Let $A$ be an $n\times n$ matrix, not assumed to be symmetric or positive definite. Assume the existence of an $A$-orthonormal system $\{u^{(1)},u^{(2)},..., u^{(n)}\}$ and prove that $A$ is symmetric and positive definite.

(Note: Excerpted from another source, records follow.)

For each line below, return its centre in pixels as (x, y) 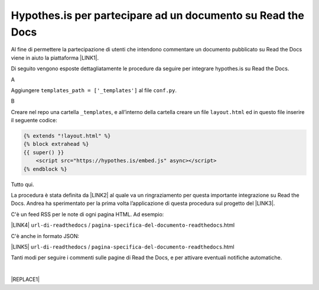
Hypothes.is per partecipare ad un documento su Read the (157, 15)
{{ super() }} (44, 152)
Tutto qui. (22, 184)
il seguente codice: (34, 120)
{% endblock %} (45, 169)
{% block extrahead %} (56, 144)
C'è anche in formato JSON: (45, 236)
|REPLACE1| (25, 279)
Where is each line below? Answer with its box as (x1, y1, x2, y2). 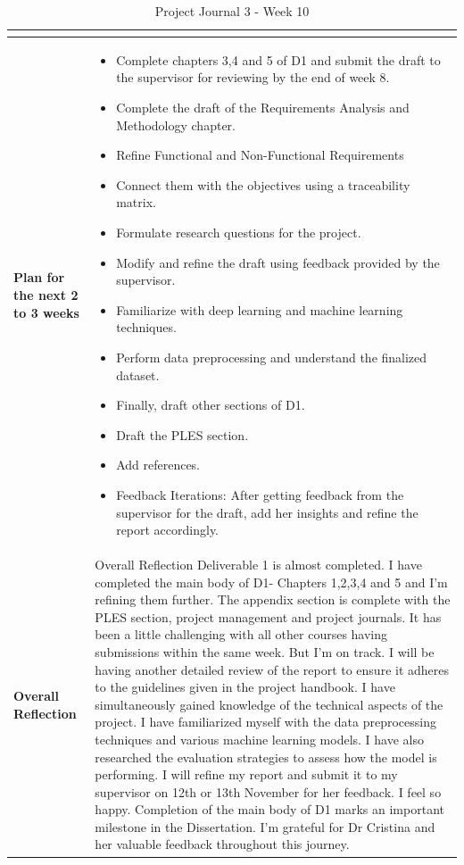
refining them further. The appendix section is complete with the (95, 590, 451, 609)
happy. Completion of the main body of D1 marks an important (95, 800, 444, 819)
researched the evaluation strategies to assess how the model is (95, 747, 437, 766)
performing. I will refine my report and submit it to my (95, 765, 398, 784)
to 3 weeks (13, 303, 79, 321)
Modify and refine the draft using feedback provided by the (116, 253, 440, 271)
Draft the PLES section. (116, 425, 249, 444)
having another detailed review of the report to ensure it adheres (95, 660, 450, 678)
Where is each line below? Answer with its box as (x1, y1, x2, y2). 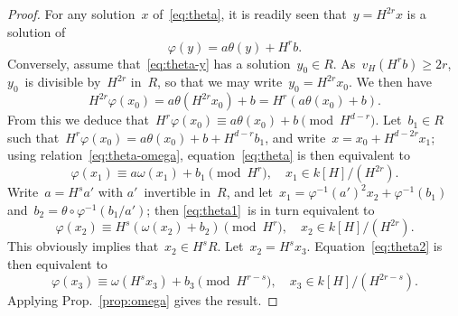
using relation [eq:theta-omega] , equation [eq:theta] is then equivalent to (7, 145, 410, 164)
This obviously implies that (7, 237, 159, 256)
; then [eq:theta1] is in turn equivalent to (146, 200, 375, 218)
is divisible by (24, 72, 101, 91)
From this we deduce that (7, 110, 150, 129)
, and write (265, 127, 326, 146)
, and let (226, 182, 274, 201)
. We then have (348, 72, 433, 91)
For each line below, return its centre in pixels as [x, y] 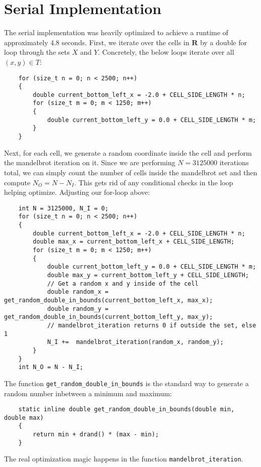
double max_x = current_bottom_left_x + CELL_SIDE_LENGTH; [134, 242]
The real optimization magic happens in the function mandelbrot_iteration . [124, 459]
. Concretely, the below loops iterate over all [166, 52]
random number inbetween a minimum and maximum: [88, 393]
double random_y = [78, 309]
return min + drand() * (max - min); [96, 435]
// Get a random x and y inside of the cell [123, 283]
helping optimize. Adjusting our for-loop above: [77, 192]
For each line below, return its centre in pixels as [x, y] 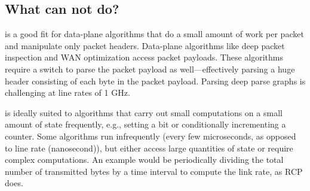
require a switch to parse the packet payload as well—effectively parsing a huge [150, 69]
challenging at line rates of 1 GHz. [67, 93]
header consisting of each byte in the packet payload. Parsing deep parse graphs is [155, 81]
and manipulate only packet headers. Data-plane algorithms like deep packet [145, 45]
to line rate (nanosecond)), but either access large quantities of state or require [149, 148]
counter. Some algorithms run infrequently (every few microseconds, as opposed [151, 136]
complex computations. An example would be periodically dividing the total [144, 160]
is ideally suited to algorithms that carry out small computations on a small [144, 112]
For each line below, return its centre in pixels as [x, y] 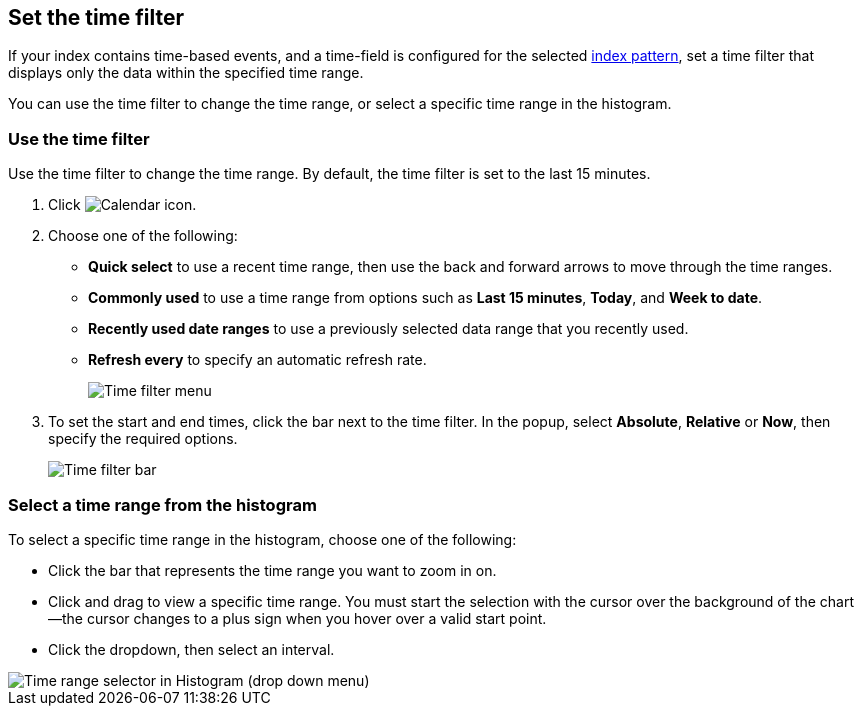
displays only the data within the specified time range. [186, 73]
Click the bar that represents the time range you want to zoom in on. [272, 570]
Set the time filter [96, 17]
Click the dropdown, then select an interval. [191, 649]
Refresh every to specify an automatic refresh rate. [257, 360]
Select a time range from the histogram [162, 504]
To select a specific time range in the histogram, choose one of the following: [262, 539]
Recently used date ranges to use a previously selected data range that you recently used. [388, 329]
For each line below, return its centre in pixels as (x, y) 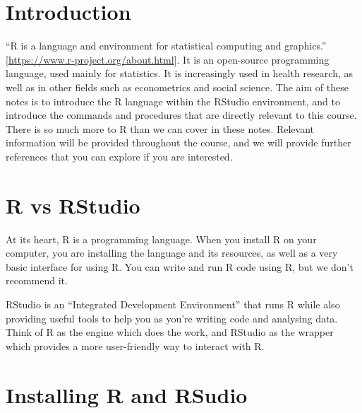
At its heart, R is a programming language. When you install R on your (161, 239)
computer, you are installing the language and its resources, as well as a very (172, 253)
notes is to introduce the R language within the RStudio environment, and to (173, 101)
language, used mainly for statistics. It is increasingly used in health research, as (179, 73)
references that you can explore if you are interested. (119, 156)
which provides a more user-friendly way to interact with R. (135, 345)
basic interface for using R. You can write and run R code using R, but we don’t (180, 266)
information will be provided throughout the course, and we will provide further (179, 142)
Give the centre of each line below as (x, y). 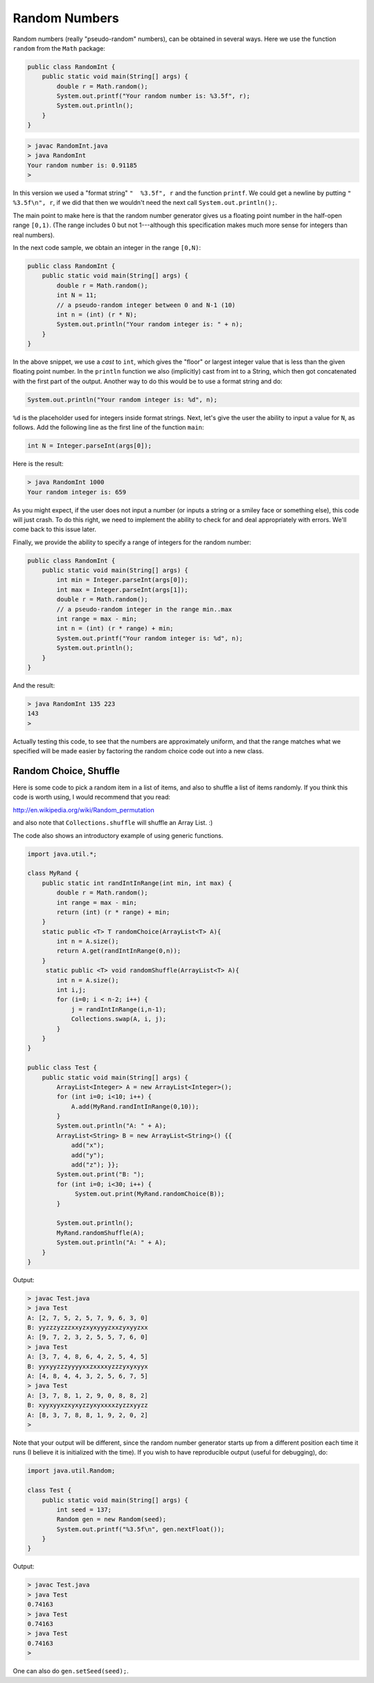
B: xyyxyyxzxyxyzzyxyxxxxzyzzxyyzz (88, 1405)
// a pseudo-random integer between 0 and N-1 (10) (146, 305)
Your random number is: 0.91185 (82, 165)
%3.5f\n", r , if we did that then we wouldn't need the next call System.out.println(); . (145, 203)
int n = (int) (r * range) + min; (115, 629)
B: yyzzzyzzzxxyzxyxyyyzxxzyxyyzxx (88, 1328)
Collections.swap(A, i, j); (118, 1019)
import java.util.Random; (71, 1471)
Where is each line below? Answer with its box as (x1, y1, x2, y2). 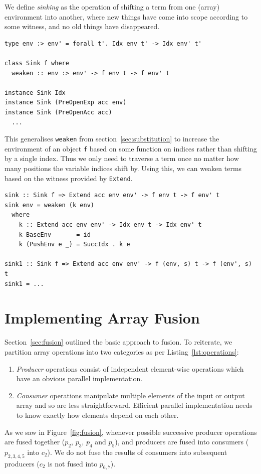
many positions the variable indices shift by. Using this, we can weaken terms (5, 163, 242, 174)
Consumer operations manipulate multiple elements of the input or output (16, 390, 245, 400)
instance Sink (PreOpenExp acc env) (5, 99, 127, 106)
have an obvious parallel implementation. (16, 373, 143, 384)
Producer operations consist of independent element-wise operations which (16, 363, 244, 374)
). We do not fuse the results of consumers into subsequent (47, 446, 227, 457)
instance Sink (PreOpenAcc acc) (5, 108, 112, 116)
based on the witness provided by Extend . (5, 173, 133, 183)
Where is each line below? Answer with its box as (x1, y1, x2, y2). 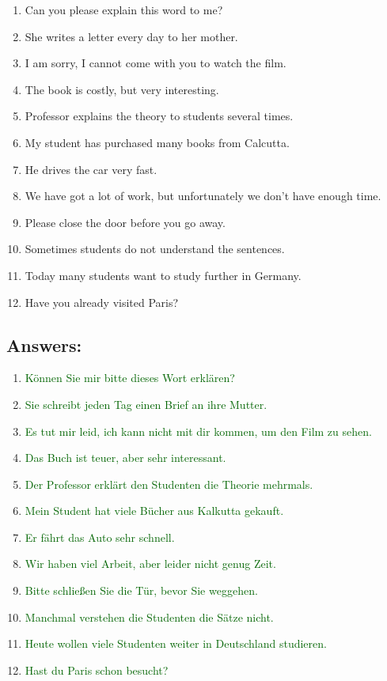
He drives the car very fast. (25, 161, 157, 177)
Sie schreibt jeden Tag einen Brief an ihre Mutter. (25, 395, 267, 412)
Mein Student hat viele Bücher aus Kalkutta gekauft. (25, 502, 284, 519)
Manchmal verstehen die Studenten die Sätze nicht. (25, 608, 274, 625)
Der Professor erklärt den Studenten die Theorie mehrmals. (25, 475, 313, 492)
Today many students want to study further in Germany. (25, 267, 302, 283)
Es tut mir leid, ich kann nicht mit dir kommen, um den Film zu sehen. (25, 422, 372, 439)
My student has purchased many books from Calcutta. (25, 134, 290, 150)
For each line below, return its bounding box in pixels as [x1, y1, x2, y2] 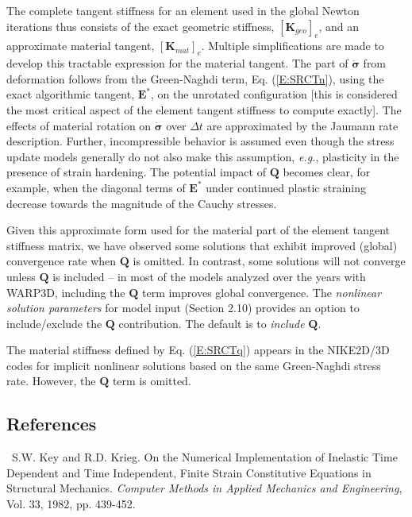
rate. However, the [6, 372, 96, 389]
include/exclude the [6, 314, 102, 331]
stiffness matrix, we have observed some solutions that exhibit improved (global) [6, 237, 398, 253]
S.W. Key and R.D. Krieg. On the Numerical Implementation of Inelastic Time [11, 449, 398, 465]
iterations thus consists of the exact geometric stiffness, [6, 17, 275, 34]
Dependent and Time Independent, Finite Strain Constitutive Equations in [6, 464, 372, 480]
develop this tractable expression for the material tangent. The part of [6, 55, 348, 71]
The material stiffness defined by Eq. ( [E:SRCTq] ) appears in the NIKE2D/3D [6, 341, 390, 358]
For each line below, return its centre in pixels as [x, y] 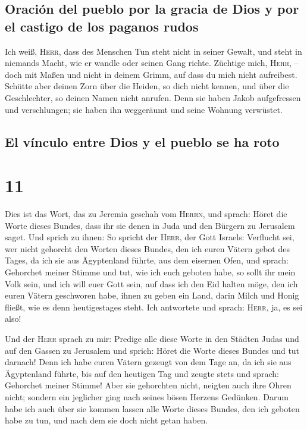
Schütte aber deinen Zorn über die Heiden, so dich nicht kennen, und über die [147, 86]
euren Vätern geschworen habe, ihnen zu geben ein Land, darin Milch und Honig [152, 295]
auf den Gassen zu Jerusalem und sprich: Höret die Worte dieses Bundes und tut [152, 350]
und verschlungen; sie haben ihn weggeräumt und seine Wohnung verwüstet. [144, 109]
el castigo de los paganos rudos [102, 26]
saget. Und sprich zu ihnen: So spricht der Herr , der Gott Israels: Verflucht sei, [150, 237]
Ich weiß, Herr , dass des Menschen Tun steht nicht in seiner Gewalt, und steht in [153, 51]
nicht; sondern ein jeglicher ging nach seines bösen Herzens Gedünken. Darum [147, 396]
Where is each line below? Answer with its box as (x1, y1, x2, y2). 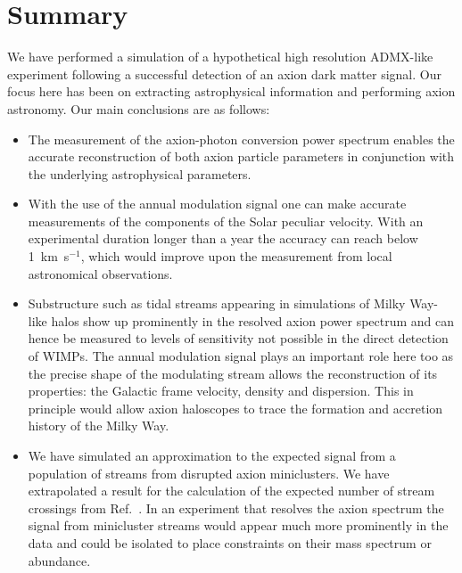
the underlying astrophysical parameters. (28, 164, 252, 183)
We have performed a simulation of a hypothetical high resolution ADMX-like (7, 47, 433, 66)
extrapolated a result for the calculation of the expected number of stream (28, 481, 435, 500)
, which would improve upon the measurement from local (80, 247, 392, 266)
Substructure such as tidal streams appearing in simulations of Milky (28, 294, 406, 313)
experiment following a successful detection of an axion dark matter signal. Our (7, 64, 441, 83)
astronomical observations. (28, 264, 173, 282)
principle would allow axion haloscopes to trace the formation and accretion (28, 398, 443, 417)
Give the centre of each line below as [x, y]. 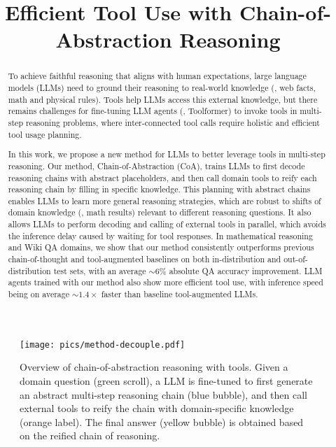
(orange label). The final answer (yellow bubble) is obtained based [162, 421]
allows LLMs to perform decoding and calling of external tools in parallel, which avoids [167, 224]
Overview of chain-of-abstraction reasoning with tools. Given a [154, 367]
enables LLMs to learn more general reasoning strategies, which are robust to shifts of [164, 200]
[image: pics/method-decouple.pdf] [103, 345]
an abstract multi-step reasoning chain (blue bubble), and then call [164, 394]
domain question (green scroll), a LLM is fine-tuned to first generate [166, 380]
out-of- [296, 259]
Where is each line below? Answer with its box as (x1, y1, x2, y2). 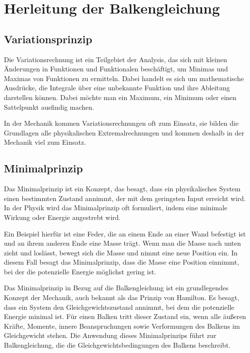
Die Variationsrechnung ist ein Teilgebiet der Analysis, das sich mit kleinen (4, 54, 227, 64)
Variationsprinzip (4, 31, 92, 46)
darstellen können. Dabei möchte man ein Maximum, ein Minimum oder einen (4, 92, 237, 102)
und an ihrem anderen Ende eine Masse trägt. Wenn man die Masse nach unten (4, 238, 241, 248)
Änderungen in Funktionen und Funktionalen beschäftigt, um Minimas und (4, 64, 228, 74)
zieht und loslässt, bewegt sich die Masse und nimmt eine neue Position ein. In (4, 247, 238, 257)
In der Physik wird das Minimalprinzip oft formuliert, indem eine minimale (4, 202, 228, 213)
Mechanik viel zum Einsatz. (4, 137, 86, 147)
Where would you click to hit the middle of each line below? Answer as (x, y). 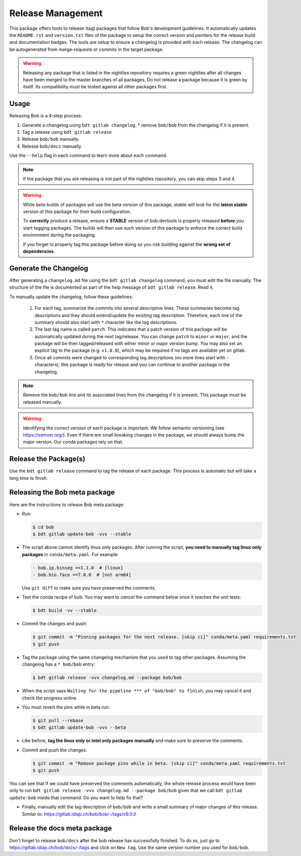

I know that $U^{T}AU=I$ where $U$ is the $n\times n$ matrix whose columns are $u^{(1)}, u^{(2)},...,u^{(n)}$, with which $(U^{T}AU)^{T}=I^{T}$ and so $U^{T}A^{T}U=I$ so $U^{T}AU=U^{T}A^{T}U$ so $A=A^{T}$. Besides, let $x\in \mathbb{R}^n$ such that $x\neq 0$, then there are $c_1,c_2,...,c_n$ such that $x=U\begin{bmatrix}c_1\\. \\. \\c_n\end{bmatrix}$ and so $x^{T}Ax=[c_1...c_n]U^{T}AU\begin{bmatrix}c_1\\. \\. \\c_n\end{bmatrix}=c_1^2+c_2^2+...+c_n^2>0$, then $A$ is positive definite.
Is this reasoning correct? Thank you very much.
Yes, it is correct. Short, sweet, very elegant. Nice job!
I can say no more because there is no more to be said!